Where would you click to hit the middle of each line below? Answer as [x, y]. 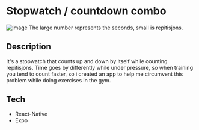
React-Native [31, 114]
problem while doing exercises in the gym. [59, 80]
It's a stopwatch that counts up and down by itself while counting [87, 61]
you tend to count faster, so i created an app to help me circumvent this [95, 74]
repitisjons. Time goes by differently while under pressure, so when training [100, 67]
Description [29, 47]
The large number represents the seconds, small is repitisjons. [106, 28]
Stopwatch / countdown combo [86, 11]
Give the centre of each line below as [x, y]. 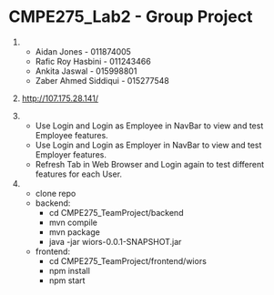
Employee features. [71, 135]
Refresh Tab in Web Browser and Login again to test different [150, 164]
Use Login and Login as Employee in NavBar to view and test [149, 126]
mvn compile [73, 222]
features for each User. [79, 174]
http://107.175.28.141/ [60, 98]
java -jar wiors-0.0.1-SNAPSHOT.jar [115, 241]
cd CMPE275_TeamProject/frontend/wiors [127, 260]
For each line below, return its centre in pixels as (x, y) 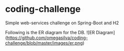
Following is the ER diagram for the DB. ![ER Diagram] (60, 32)
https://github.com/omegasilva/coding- (47, 38)
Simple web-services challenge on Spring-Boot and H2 (62, 23)
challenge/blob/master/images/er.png (44, 43)
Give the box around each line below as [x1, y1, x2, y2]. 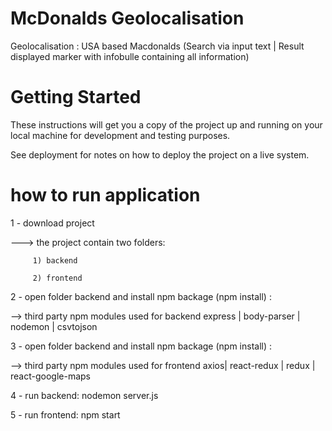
========================
- [What is required]:
Search the data above and return each line in which "wiors" occurs.

- [Finished exercise]:
java -jar wiors-0.0.1-SNAPSHOT.jar [115, 241]
cd CMPE275_TeamProject/frontend/wiors [127, 260]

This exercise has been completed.